14. The process according to claim 6, 8, or 13, wherein said quenching mediums are generally
selected from the group consisting of quenching liquid or cooled regenerated catalyst
or cooled semi-regenerated catalyst or fresh catalyst or the mixtures thereof in arbitrary
ratio.
15. The process according to claim 14, wherein said quenching liquid is preferably selected
from the group consisting of LPG, naphtha, stabilized gasoline, light cycle oil, heavy
cycle oil or water or the mixtures thereof in arbitrary ratio.

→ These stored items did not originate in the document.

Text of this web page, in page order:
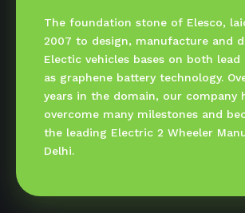
The foundation stone of Elesco,
2007 to design, manufacture and
Electic vehicles bases on both lead
as graphene battery technology.
years in the domain, our company
overcome many milestones and
the leading Electric 2 Wheeler
Delhi.
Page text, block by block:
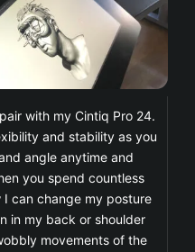
with my Cintiq Pro 24.
and stability as you
angle anytime and
you spend countless
can change my posture
in my back or shoulder
movements of the
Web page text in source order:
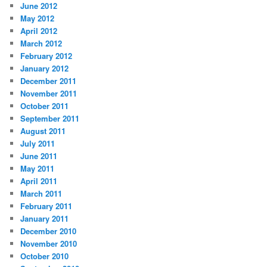
June 2012
May 2012
April 2012
March 2012
February 2012
January 2012
December 2011
November 2011
October 2011
September 2011
August 2011
July 2011
June 2011
May 2011
April 2011
March 2011
February 2011
January 2011
December 2010
November 2010
October 2010
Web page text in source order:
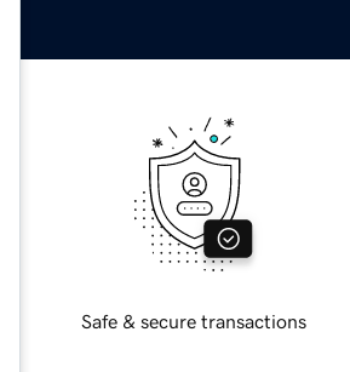
Safe & secure transactions
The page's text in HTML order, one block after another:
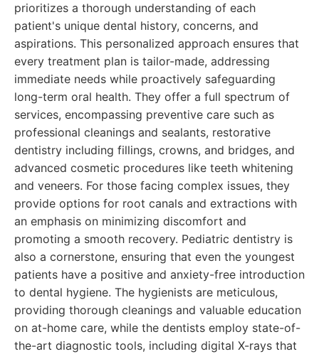
prioritizes a thorough understanding of each
patient's unique dental history, concerns, and
aspirations. This personalized approach ensures that
every treatment plan is tailor-made, addressing
immediate needs while proactively safeguarding
long-term oral health. They offer a full spectrum of
services, encompassing preventive care such as
professional cleanings and sealants, restorative
dentistry including fillings, crowns, and bridges, and
advanced cosmetic procedures like teeth whitening
and veneers. For those facing complex issues, they
provide options for root canals and extractions with
an emphasis on minimizing discomfort and
promoting a smooth recovery. Pediatric dentistry is
also a cornerstone, ensuring that even the youngest
patients have a positive and anxiety-free introduction
to dental hygiene. The hygienists are meticulous,
providing thorough cleanings and valuable education
on at-home care, while the dentists employ state-of-
the-art diagnostic tools, including digital X-rays that
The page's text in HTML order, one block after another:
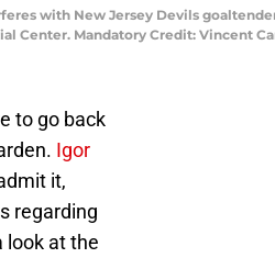
with New Jersey Devils
Mandatory Credit: Vincent
to go back
Igor
it,
regarding
look at the
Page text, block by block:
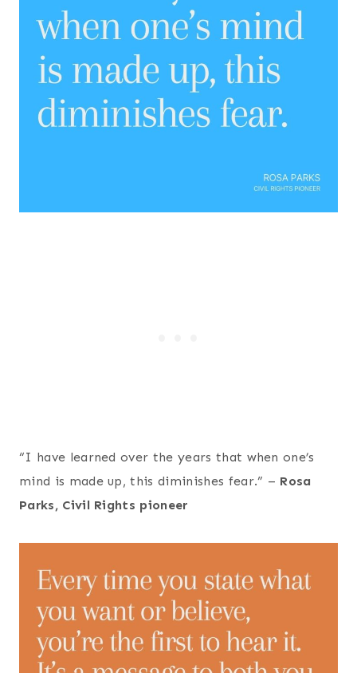
“I have learned over the years that when one’s
mind is made up, this diminishes fear.” – Rosa
Parks, Civil Rights pioneer
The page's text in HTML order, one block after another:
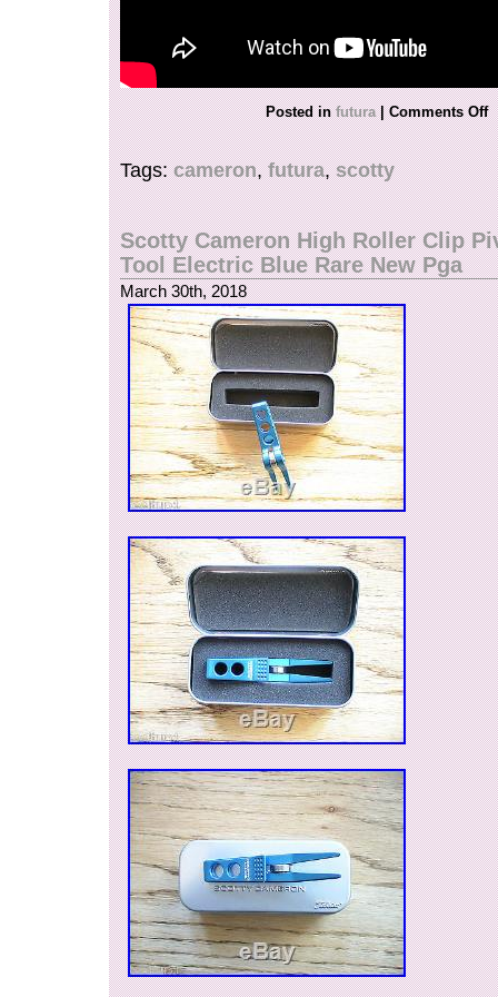
Posted infutura | Comments Off
Tags:cameron,futura,scotty
Scotty Cameron High Roller Clip
Tool Electric Blue Rare New Pga
March 30th, 2018
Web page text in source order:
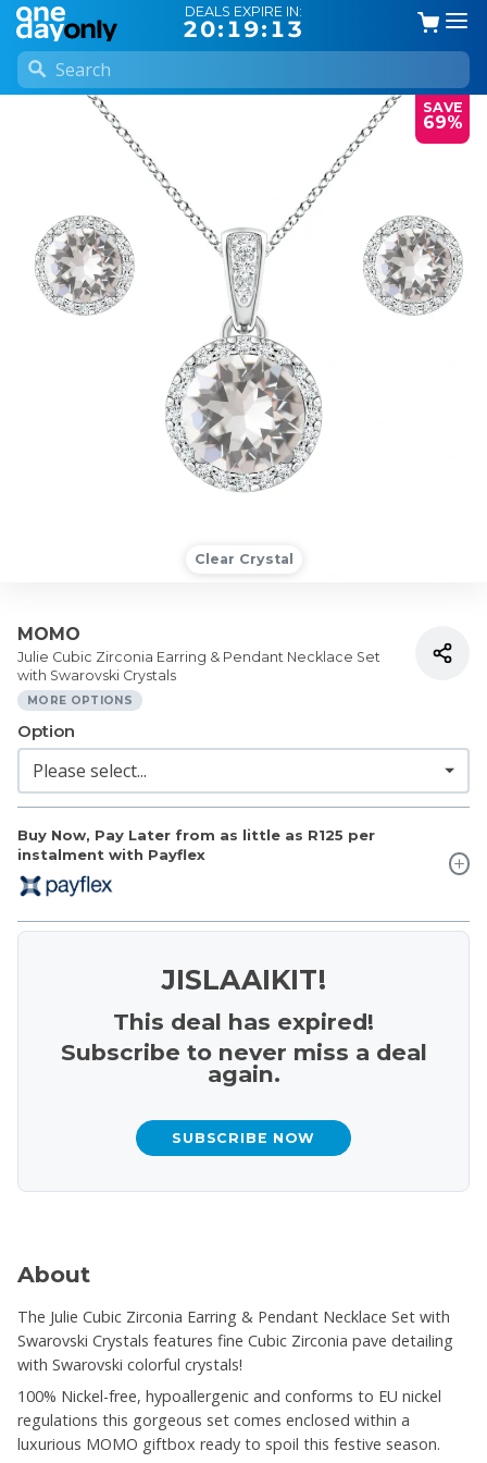
DEALS EXPIRE IN:
20:19:13
SAVE
69%
Clear Crystal
MOMO
Julie Cubic Zirconia Earring & Pendant Necklace Set
with Swarovski Crystals
MORE OPTIONS
Buy Now, Pay Later from as little as R125 per
instalment with Payflex
Option
JISLAAIKIT!
This deal has expired!
Subscribe to never miss a deal
again.
SUBSCRIBE NOW
About
The Julie Cubic Zirconia Earring & Pendant Necklace Set with
Swarovski Crystals features fine Cubic Zirconia pave detailing
with Swarovski colorful crystals!
100% Nickel-free, hypoallergenic and conforms to EU nickel
regulations this gorgeous set comes enclosed within a
luxurious MOMO giftbox ready to spoil this festive season.
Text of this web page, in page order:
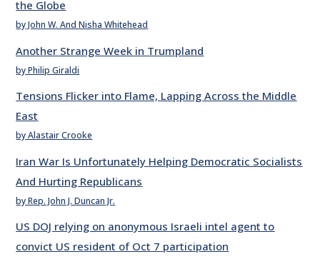
the Globe
by John W. And Nisha Whitehead
Another Strange Week in Trumpland
by Philip Giraldi
Tensions Flicker into Flame, Lapping Across the Middle
East
by Alastair Crooke
Iran War Is Unfortunately Helping Democratic Socialists
And Hurting Republicans
by Rep. John J. Duncan Jr.
US DOJ relying on anonymous Israeli intel agent to
convict US resident of Oct 7 participation
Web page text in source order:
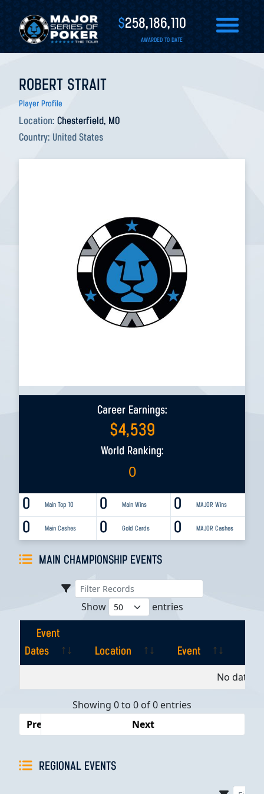
$258,186,110
AWARDED TO DATE
ROBERT STRAIT
Player Profile
Location: Chesterfield, MO
Country: United States
Career Earnings:
$4,539
World Ranking:
0
0 Main Top 10 0 MAJOR Wins
0 Main Wins
0 Main Cashes 0 MAJOR Cashes
0 Gold Cards
MAIN CHAMPIONSHIP EVENTS
Show entries
Event
Dates
Location Event
Dates
No data
Showing 0 to 0 of 0 entries
Previous
Next
REGIONAL EVENTS
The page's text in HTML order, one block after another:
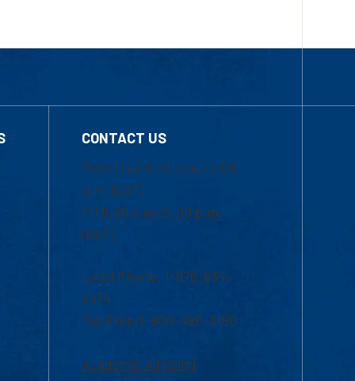
CONTACT US
Mon-Thur 8:30 a.m.-5:00
p.m. (EST)
Fri 8:30 a.m.-5:00 p.m.
(EST)
Local Phone: 1-978-934-
2474
Toll Free:1-800-480-3190
Academic Advising
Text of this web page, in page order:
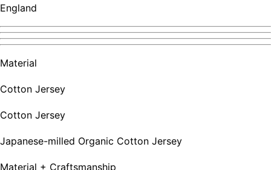
England
Material
Cotton Jersey
Cotton Jersey
Japanese-milled Organic Cotton Jersey
Material + Craftsmanship
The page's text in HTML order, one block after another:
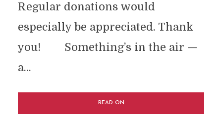
Regular donations would
especially be appreciated. Thank
you! Something’s in the air —
a...
READ ON
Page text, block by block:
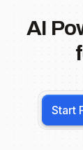
AI
Start
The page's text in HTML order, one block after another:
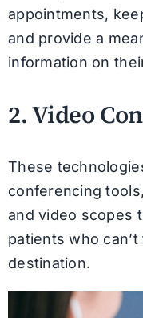
appointments,
and provide a
information on
2. Video
These
conferencing
and video scopes
patients who
destination.
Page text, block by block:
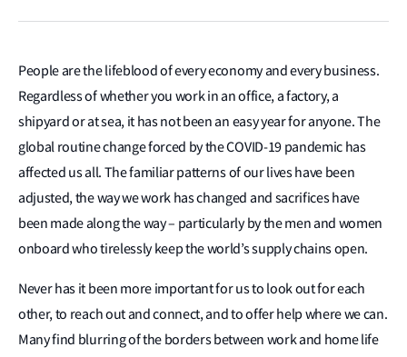
People are the lifeblood of every economy and every business.
Regardless of whether you work in an office, a factory, a
shipyard or at sea, it has not been an easy year for anyone. The
global routine change forced by the COVID-19 pandemic has
affected us all. The familiar patterns of our lives have been
adjusted, the way we work has changed and sacrifices have
been made along the way – particularly by the men and women
onboard who tirelessly keep the world’s supply chains open.
Never has it been more important for us to look out for each
other, to reach out and connect, and to offer help where we can.
Many find blurring of the borders between work and home life

16. The process according to claim 15, wherein said LPG, naphtha, and stabilized gasoline
enriched olefin participate in reaction.
17. The process according to claim 14, wherein said cooled regenerated and semi-regenerated
catalysts are obtained by cooling the catalyst through catalyst cooler after primary
stage and secondary stage regeneration respectively.
18. The process according to claim 1, wherein the hydrocarbon feedstock atmospheric gas
oils, naphtha, catalytic gasoline, diesel, vacuum gas oil, atmospheric residue or
vacuum residue, coker gas oil, deasphalted oil, hydrotreated residue, hydrocracked
residue, shale oil or the mixtures thereof.
19. The process according to claim 1, wherein the catalysts are amorphous silica-alumina
catalysts or zeolite catalysts with the active components preferably selected from
the group consisting of Y, HY, USY or ZSM-5 series or any other zeolites typically
employed in the cracking of hydrocarbons with or without rare earth and/or phosphor
or the mixtures thereof.
20. The process according to claim 1, 14 or 17, wherein the catalysts entering into different
reaction zones respectively can be of the same kind or of the different kinds.